Source material:
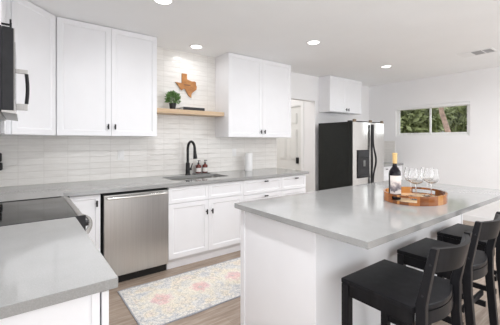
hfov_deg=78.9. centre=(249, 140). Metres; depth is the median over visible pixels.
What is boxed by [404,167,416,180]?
bowl
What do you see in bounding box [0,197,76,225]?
cooktop
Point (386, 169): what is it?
base cabinet
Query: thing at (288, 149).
door
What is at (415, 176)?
bowl
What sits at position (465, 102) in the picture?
window frame
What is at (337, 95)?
upper cabinet
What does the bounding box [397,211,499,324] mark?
bar stool
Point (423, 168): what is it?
wine glass
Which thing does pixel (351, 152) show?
refrigerator
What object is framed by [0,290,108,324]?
base cabinet
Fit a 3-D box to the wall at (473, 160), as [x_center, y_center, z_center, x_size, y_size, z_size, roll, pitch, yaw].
[4.208,0.086,4.572,0.120,2.535,5.460,0,0,-37]
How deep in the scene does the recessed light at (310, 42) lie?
3.63 m
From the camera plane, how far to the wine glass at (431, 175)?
2.21 m
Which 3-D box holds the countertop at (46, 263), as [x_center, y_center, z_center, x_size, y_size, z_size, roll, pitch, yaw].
[-0.971,0.457,1.186,0.629,0.035,0.982,0,0,-37]
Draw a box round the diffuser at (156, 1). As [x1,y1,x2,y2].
[155,0,170,3]
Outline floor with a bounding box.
[109,220,499,324]
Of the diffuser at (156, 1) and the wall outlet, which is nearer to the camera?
the diffuser at (156, 1)
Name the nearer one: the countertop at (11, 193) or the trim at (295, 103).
the countertop at (11, 193)
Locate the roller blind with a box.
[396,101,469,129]
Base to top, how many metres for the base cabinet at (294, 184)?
0.878 m
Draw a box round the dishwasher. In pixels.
[100,188,167,282]
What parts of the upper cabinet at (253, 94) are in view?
door, door
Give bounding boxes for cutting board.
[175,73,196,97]
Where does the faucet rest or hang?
on the countertop at (11, 193)
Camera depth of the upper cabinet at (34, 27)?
2.62 m
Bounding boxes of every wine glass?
[404,167,416,195]
[408,169,423,199]
[421,167,432,196]
[424,168,438,196]
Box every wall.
[0,47,368,191]
[291,100,309,191]
[369,66,499,218]
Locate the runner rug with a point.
(167, 300)
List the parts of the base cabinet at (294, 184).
door, drawer
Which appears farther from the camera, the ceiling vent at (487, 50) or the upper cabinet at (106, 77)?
the ceiling vent at (487, 50)
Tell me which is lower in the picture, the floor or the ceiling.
the floor
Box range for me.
[0,196,92,233]
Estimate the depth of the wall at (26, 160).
3.89 m
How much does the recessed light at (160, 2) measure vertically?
0.008 m
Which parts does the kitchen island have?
corner post, corner post
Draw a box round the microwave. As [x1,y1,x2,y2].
[0,25,29,120]
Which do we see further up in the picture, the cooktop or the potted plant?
the potted plant
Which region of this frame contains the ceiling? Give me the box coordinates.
[27,0,499,86]
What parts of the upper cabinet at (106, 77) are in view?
door, door
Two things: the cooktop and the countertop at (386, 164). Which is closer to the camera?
the cooktop
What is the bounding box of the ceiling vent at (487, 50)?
[457,47,497,57]
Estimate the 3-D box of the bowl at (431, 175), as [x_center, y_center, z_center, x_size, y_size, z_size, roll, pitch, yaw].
[1.338,0.259,2.242,0.101,0.108,0.101,0,0,-37]
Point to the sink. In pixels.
(208, 176)
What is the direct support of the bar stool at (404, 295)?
on the floor
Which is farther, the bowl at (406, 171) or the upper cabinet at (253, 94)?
the upper cabinet at (253, 94)
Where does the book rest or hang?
on the floating shelf
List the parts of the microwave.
door, panel, handle
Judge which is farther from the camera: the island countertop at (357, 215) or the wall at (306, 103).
the wall at (306, 103)
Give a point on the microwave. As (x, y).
(8, 106)
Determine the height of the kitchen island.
0.878 m
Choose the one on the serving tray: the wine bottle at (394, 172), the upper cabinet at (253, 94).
the wine bottle at (394, 172)
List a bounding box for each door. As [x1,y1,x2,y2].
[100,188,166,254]
[277,106,300,170]
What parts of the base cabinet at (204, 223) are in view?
false drawer, door, false drawer, door
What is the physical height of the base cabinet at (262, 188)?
0.878 m
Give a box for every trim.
[291,101,303,170]
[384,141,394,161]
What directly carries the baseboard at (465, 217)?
attached to the wall at (473, 160)
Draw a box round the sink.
[170,176,216,179]
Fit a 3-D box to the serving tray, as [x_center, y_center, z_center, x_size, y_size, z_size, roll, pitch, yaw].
[1.231,0.407,2.275,0.514,0.062,0.414,0,0,-37]
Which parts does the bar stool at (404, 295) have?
leg, leg, seat, leg, rail, leg
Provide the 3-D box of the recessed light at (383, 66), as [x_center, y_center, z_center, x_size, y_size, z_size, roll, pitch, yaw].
[2.155,-1.177,4.807,0.184,0.008,0.184,0,0,-37]
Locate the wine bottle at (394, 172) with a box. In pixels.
[389,153,400,199]
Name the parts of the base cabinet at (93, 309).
drawer
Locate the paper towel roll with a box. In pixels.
[245,153,251,170]
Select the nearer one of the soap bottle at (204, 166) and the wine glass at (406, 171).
the wine glass at (406, 171)
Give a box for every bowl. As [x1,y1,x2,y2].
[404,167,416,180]
[408,169,423,183]
[424,168,438,183]
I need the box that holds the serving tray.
[383,187,447,205]
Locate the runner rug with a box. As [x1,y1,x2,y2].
[117,257,240,324]
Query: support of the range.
on the floor
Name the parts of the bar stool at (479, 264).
leg, seat, leg, rail, leg
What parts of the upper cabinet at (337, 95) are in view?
door, door
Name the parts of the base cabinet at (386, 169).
drawer
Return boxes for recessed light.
[152,0,173,5]
[189,44,203,48]
[306,40,320,44]
[380,65,392,67]
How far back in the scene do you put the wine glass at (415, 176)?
2.18 m
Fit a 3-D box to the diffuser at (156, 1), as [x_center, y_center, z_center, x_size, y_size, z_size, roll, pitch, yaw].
[-0.728,-1.178,2.548,0.130,0.004,0.130,0,0,-37]
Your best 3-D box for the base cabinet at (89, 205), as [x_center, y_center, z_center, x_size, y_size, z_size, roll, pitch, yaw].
[-1.886,0.914,2.672,0.951,0.878,0.939,0,0,-37]
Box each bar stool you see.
[341,231,471,324]
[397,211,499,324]
[437,223,499,300]
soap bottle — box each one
[196,160,200,172]
[202,160,207,172]
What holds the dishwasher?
on the floor
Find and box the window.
[397,105,469,135]
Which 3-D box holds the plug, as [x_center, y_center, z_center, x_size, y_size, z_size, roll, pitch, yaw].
[-2.374,0.196,2.862,0.070,0.165,0.049,0,0,-37]
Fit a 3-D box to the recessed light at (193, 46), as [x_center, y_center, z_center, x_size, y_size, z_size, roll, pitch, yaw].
[-0.670,-1.177,3.799,0.184,0.008,0.184,0,0,-37]
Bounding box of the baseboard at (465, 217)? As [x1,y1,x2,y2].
[463,214,493,221]
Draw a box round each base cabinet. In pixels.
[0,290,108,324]
[69,194,99,250]
[166,180,242,269]
[243,177,281,201]
[281,174,305,195]
[384,165,401,180]
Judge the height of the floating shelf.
0.052 m
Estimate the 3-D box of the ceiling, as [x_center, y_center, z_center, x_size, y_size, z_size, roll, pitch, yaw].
[1.146,-1.242,3.112,6.770,0.120,7.200,0,0,-37]
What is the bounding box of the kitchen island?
[241,210,462,324]
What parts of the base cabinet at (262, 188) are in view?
drawer
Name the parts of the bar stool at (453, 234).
leg, seat, leg
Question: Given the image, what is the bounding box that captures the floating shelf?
[157,108,223,116]
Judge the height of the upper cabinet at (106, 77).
1.126 m
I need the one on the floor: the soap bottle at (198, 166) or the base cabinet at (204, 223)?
the base cabinet at (204, 223)
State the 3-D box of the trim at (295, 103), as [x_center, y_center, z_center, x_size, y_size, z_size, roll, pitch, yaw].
[0.785,0.288,6.186,0.116,2.130,0.930,0,0,-37]
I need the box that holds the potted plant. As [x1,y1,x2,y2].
[164,90,180,108]
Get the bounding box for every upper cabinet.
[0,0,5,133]
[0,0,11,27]
[0,0,55,135]
[56,17,156,136]
[215,52,290,137]
[319,75,361,114]
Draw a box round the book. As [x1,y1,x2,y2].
[180,107,204,110]
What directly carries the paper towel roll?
on the countertop at (11, 193)
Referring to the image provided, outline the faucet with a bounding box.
[185,140,196,174]
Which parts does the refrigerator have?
freezer door, handle, handle, fridge door
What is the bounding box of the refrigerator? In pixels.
[318,119,383,190]
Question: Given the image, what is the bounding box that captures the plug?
[0,153,2,170]
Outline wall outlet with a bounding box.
[118,150,123,159]
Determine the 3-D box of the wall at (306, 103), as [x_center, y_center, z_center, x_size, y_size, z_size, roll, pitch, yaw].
[0.707,0.086,6.320,0.120,2.535,1.540,0,0,-37]
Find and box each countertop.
[0,168,308,201]
[0,217,117,318]
[234,180,499,249]
[384,162,402,166]
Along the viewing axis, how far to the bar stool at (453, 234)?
2.29 m

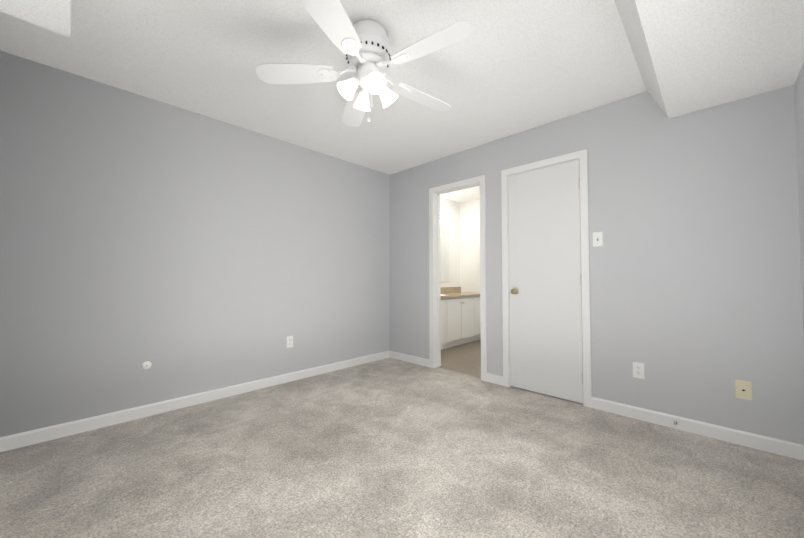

Aim of the exercise: Starting from the line that contains "Along the viewing", transcribe exactly each line down to the final line of the material above, excluding every picture and adding nothing else.

Solution to this exercise:
Along the viewing axis, how far to the bar stool at (453, 234)?
2.29 m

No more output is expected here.